Alza el rostro y mírame, bien amado; abre la boca y déjame oír tu voz. ¡Háblame! ¿Te acordarás de mí después de que esta tempestad haya hundido el barco de nuestro amor? ¿Oirás el susurro de mis alas en el silencio de la noche? ¿Oirás mi espíritu vagando y aleteando en torno a ti? ¿Escucharás mis suspiros? ¿Verás mi sombra aproximarse a ti con las sombras del anochecer, y verás que luego se desvanece con el resplandor de la aurora? Dime, amado mío, ¿qué serás después de haber sido un mágico rayo de luz para mis ojos, una dulce canción para mis oídos, y unas alas para mi alma? ¿Qué serás después?
Al oír estas palabras, sentí que mi corazón se deshacía. -Seré lo que tú quieras que sea, amada mía - le contesté. -Quiero que me sigas amando como ama un poeta sus melancólicos pensamientos -me dijo ella a continuación. Quiero que me recuerdes como un viajero recuerda el quieto estanque en que se reflejó su imagen, al saciar la sed en cristalinas aguas.
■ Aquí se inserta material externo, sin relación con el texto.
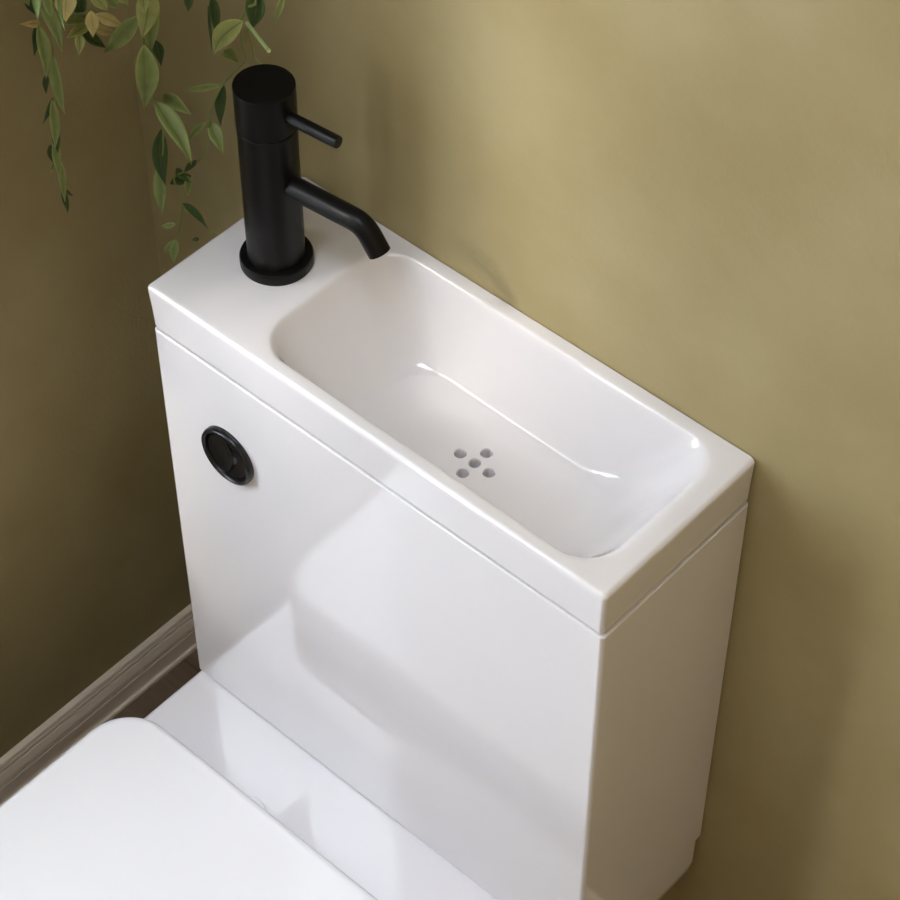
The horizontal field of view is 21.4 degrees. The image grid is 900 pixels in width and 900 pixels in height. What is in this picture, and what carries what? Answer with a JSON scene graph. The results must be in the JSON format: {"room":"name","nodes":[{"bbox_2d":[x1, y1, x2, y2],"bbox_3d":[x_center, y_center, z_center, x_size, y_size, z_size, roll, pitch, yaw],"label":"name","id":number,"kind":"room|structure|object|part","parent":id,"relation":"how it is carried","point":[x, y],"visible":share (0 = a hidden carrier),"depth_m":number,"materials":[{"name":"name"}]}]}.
{"room":"bathroom","nodes":[
{"label":"bathroom","id":0,"kind":"room"},
{"bbox_2d":[0,0,190,757],"bbox_3d":[-1.080,-0.081,1.262,0.060,2.750,2.289,34,57,26],"label":"wall","id":1,"kind":"structure","parent":0,"point":[93,562],"depth_m":2.40,"materials":[{"name":"yellow paint"}]},
{"bbox_2d":[0,603,196,805],"bbox_3d":[-1.052,0.831,2.249,0.016,0.063,2.289,34,57,26],"label":"baseboard","id":2,"kind":"structure","parent":1,"relation":"attached to","point":[139,670],"depth_m":2.73,"materials":[{"name":"beige wood"}]},
{"bbox_2d":[111,649,200,719],"bbox_3d":[-0.457,1.269,1.935,1.738,0.050,2.409,34,57,26],"label":"floor","id":3,"kind":"structure","parent":0,"point":[188,668],"depth_m":2.78,"materials":[{"name":"brown wood"}]},
{"bbox_2d":[0,327,747,899],"bbox_3d":[-0.194,0.389,2.150,0.502,0.796,0.746,34,57,26],"label":"toilet","id":4,"kind":"object","parent":3,"relation":"on","point":[377,707],"visible":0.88,"depth_m":2.16,"materials":[{"name":"white ceramic"}]},
{"bbox_3d":[-0.287,0.498,2.119,0.482,0.036,0.456,34,57,26],"label":"seat lid","id":5,"kind":"part","parent":4,"relation":"part of","materials":[{"name":"white plastic"}]},
{"bbox_2d":[148,177,754,633],"bbox_3d":[-0.007,-0.032,1.989,0.503,0.103,0.188,34,57,26],"label":"washbasin","id":6,"kind":"object","parent":4,"relation":"on","point":[583,484],"visible":0.98,"depth_m":1.99,"materials":[{"name":"white ceramic"}]},
{"bbox_2d":[232,64,389,285],"bbox_3d":[-0.114,-0.203,1.943,0.152,0.193,0.063,34,57,26],"label":"tap","id":7,"kind":"object","parent":6,"relation":"on","point":[276,250],"visible":1,"depth_m":1.93,"materials":[{"name":"black metal"}]},
{"bbox_3d":[-0.147,-0.276,1.906,0.051,0.042,0.051,34,57,26],"label":"handle","id":8,"kind":"part","parent":7,"relation":"part of","materials":[{"name":"black metal"}]},
{"bbox_3d":[-0.109,-0.254,1.888,0.053,0.011,0.011,29,55,24],"label":"lever","id":9,"kind":"part","parent":7,"relation":"part of","materials":[{"name":"black metal"}]},
{"bbox_3d":[-0.090,-0.188,1.941,0.100,0.038,0.020,29,55,24],"label":"spout","id":10,"kind":"part","parent":7,"relation":"part of","materials":[{"name":"black metal"}]},
{"bbox_2d":[126,0,899,899],"bbox_3d":[0.329,-0.314,1.468,1.738,2.750,0.060,34,57,26],"label":"wall","id":11,"kind":"structure","parent":0,"point":[699,198],"depth_m":1.87,"materials":[{"name":"yellow paint"}]},
{"bbox_3d":[-0.457,-0.592,-0.158,1.738,0.050,2.409,34,57,26],"label":"ceiling","id":12,"kind":"structure","parent":0,"visible":0},
{"bbox_2d":[21,0,284,261],"bbox_3d":[-0.299,-0.774,1.388,0.299,2.018,0.346,34,57,26],"label":"hanging plant","id":13,"kind":"object","parent":12,"relation":"hanging from","point":[225,32],"visible":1,"depth_m":2.03,"materials":[{"name":"green plant"}]}
]}
-Haré todo lo que me has dicho -le contesté-, y haré de mi alma un abrigo para tu alma, y de mi corazón una residencia para tu belleza, y de mi pecho una tumba para tus penas.
Te amaré, como las praderas aman a la primavera, y viviré en ti la vida de una flor bajo los rayos del sol.
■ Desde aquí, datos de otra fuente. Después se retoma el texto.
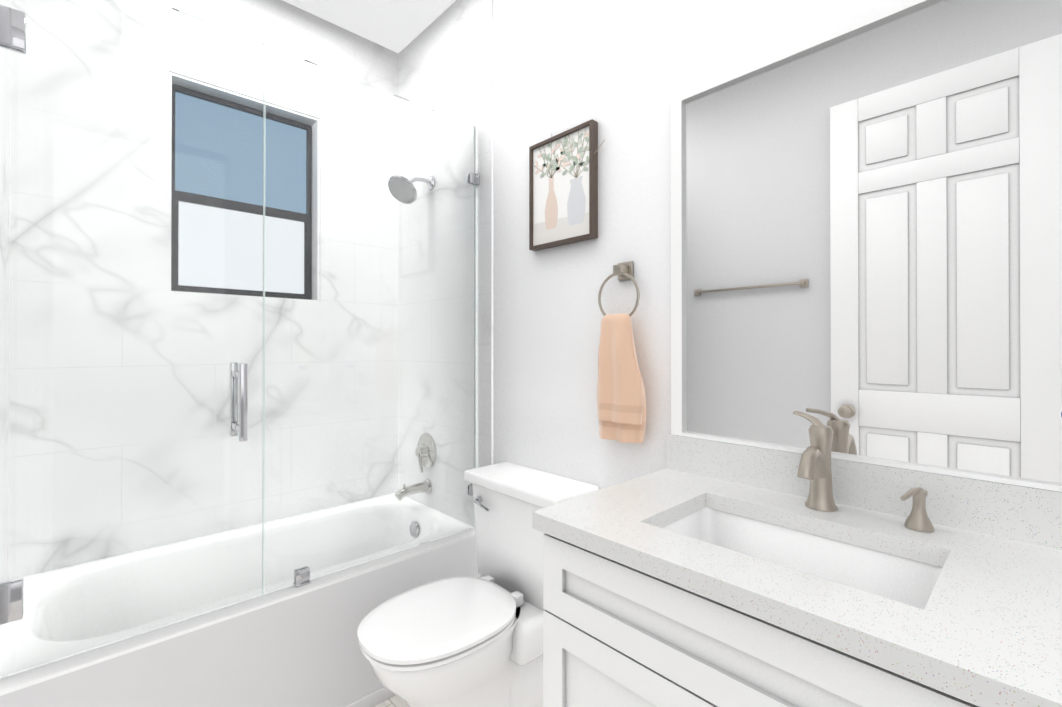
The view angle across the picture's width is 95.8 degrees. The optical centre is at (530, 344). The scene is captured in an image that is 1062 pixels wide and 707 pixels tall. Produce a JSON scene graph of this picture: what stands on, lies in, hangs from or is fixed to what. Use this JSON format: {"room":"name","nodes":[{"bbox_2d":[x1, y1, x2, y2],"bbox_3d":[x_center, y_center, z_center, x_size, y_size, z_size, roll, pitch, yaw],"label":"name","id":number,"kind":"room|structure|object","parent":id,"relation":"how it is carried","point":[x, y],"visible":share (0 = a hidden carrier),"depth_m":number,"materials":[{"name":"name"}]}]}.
{"room":"bathroom","nodes":[
{"label":"bathroom","id":0,"kind":"room"},
{"bbox_2d":[174,84,310,125],"bbox_3d":[-1.303,-0.152,2.177,1.410,2.870,0.160,0,0,-43],"label":"wall","id":1,"kind":"structure","parent":0,"point":[174,84],"depth_m":2.18,"materials":[{"name":"paint"}]},
{"bbox_2d":[171,84,311,299],"bbox_3d":[-1.311,-0.652,2.202,0.568,0.868,0.050,0,0,-43],"label":"window unit","id":2,"kind":"structure","parent":1,"relation":"in","point":[225,129],"depth_m":2.17,"materials":[{"name":"grey"}]},
{"bbox_2d":[0,0,492,582],"bbox_3d":[-0.993,-0.154,1.848,1.450,2.870,0.895,0,0,-43],"label":"wall tile","id":3,"kind":"structure","parent":1,"relation":"attached to","point":[444,62],"depth_m":2.03,"materials":[{"name":"tile"}]},
{"bbox_2d":[388,175,434,203],"bbox_3d":[-0.561,-0.750,2.275,0.218,0.158,0.144,0,0,-43],"label":"shower head","id":4,"kind":"object","parent":3,"relation":"attached to","point":[400,197],"depth_m":2.24},
{"bbox_2d":[395,479,431,500],"bbox_3d":[-0.573,0.699,2.312,0.176,0.074,0.072,0,0,-43],"label":"tub spout","id":5,"kind":"object","parent":3,"relation":"attached to","point":[420,488],"depth_m":2.31,"materials":[{"name":"silver metal"}]},
{"bbox_2d":[415,433,435,472],"bbox_3d":[-0.538,0.527,2.359,0.062,0.177,0.170,0,0,-43],"label":"shower valve","id":6,"kind":"object","parent":3,"relation":"attached to","point":[421,450],"depth_m":2.34,"materials":[{"name":"silver metal"}]},
{"bbox_2d":[283,0,455,52],"bbox_3d":[-0.398,-1.641,1.222,1.770,0.100,2.800,0,0,-43],"label":"ceiling","id":7,"kind":"structure","parent":0,"point":[397,26],"depth_m":2.31,"materials":[{"name":"paint"}]},
{"bbox_2d":[374,695,407,706],"bbox_3d":[-0.398,1.329,1.210,1.770,0.100,2.800,0,0,-43],"label":"floor","id":8,"kind":"structure","parent":0,"point":[395,701],"depth_m":1.71,"materials":[{"name":"white tile"}]},
{"bbox_2d":[0,493,480,706],"bbox_3d":[-0.978,1.036,1.827,1.426,0.490,0.766,0,0,-43],"label":"bathtub","id":9,"kind":"object","parent":8,"relation":"on","point":[292,646],"visible":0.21,"depth_m":1.61,"materials":[{"name":"white ceramic"}]},
{"bbox_2d":[0,0,478,678],"bbox_3d":[-0.755,-0.080,1.595,1.428,1.739,0.138,0,0,-43],"label":"glass shower enclosure","id":10,"kind":"object","parent":9,"relation":"on","point":[12,28],"visible":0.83,"depth_m":1.45,"materials":[{"name":"clear glass"}]},
{"bbox_2d":[357,462,598,706],"bbox_3d":[-0.190,0.874,1.525,0.704,0.813,0.480,0,0,-43],"label":"toilet","id":11,"kind":"object","parent":8,"relation":"on","point":[463,642],"visible":0.92,"depth_m":1.47,"materials":[{"name":"ceramic"}]},
{"bbox_2d":[532,433,1061,706],"bbox_3d":[0.490,0.767,0.918,0.558,1.020,0.827,0,0,-43],"label":"bathroom vanity","id":12,"kind":"object","parent":8,"relation":"on","point":[697,572],"visible":1,"depth_m":0.85,"materials":[{"name":"grey stone"}]},
{"bbox_2d":[793,411,837,511],"bbox_3d":[0.600,0.256,1.045,0.155,0.204,0.095,0,0,-43],"label":"faucet","id":13,"kind":"object","parent":12,"relation":"on","point":[814,467],"visible":0.98,"depth_m":1.04,"materials":[{"name":"silver metal"}]},
{"bbox_2d":[900,487,933,532],"bbox_3d":[0.743,0.318,0.923,0.084,0.078,0.046,0,0,-43],"label":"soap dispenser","id":14,"kind":"object","parent":12,"relation":"on","point":[917,519],"visible":0.98,"depth_m":0.93,"materials":[{"name":"silver metal"}]},
{"bbox_2d":[493,0,886,489],"bbox_3d":[0.188,-0.154,1.769,0.160,2.870,2.800,0,0,-43],"label":"wall","id":15,"kind":"structure","parent":0,"point":[618,70],"depth_m":1.62,"materials":[{"name":"paint"}]},
{"bbox_2d":[529,119,604,250],"bbox_3d":[0.126,-0.564,1.695,0.030,0.409,0.354,0,0,-43],"label":"framed art","id":16,"kind":"object","parent":15,"relation":"attached to","point":[563,188],"visible":1,"depth_m":1.69,"materials":[{"name":"brown"}]},
{"bbox_2d":[597,261,645,442],"bbox_3d":[0.276,0.016,1.490,0.090,0.558,0.185,0,0,-43],"label":"towel ring","id":17,"kind":"object","parent":15,"relation":"attached to","point":[621,401],"visible":1,"depth_m":1.45,"materials":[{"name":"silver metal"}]},
{"bbox_2d":[671,0,1061,491],"bbox_3d":[0.691,-0.237,1.102,0.020,0.989,0.811,0,0,-43],"label":"framed mirror","id":18,"kind":"object","parent":15,"relation":"attached to","point":[866,235],"visible":1,"depth_m":1.03,"materials":[{"name":"white mirror"}]}
]}
-Pero mañana, la verdad será fantasmal, y el despertar será como un sueño -¿Acaso un amante estará satisfecho con abrazar a un fantasma, o acaso un hombre sediento saciará la sed con el manantial de un sueño?
Todas estas palabras salieron de lo profundo de mi corazón, como llamas que salen, ávidas, de una fogata para luego desaparecer, convertidas en cenizas. Ella lloraba, como si sus ojos fueran labios que me contestaran con lágrimas.
Hubo un gran silencio. Ella miró hacia abajo, pálida y cansada; sus brazos cayeron, y su cabeza se inclinó, y me pareció como si una tempestad hubiera roto la rama de un árbol, y la hubiera arrojado al suelo, seca y muerta.
Le tomé la fría mano y se la besé, pero cuando traté de consolarla, era yo el que necesitaba más consuelo. Guardé silencio, pensando en nuestro dolor y escuchando los latidos de mi corazón. Ni ella ni yo dijimos nada más.
Ninguno quería escuchar al otro, porque las fibras de nuestros corazones se habían debilitado, y sentíamos que hasta un suspiro podría romperlas.
Nos pusimos en pie y nos dijimos adiós, pero el amor y la desesperación estaban entre nosotros como dos fantasmas, uno de ellos extendiendo sus alas, con los dedos en nuestras gargantas, el otro; llorando, aclamaba:
-¡Oh Dios, ten piedad de mí, y cura mis alas rotas!

Tu voz no debe sofocarse, porque da vida a mi corazón.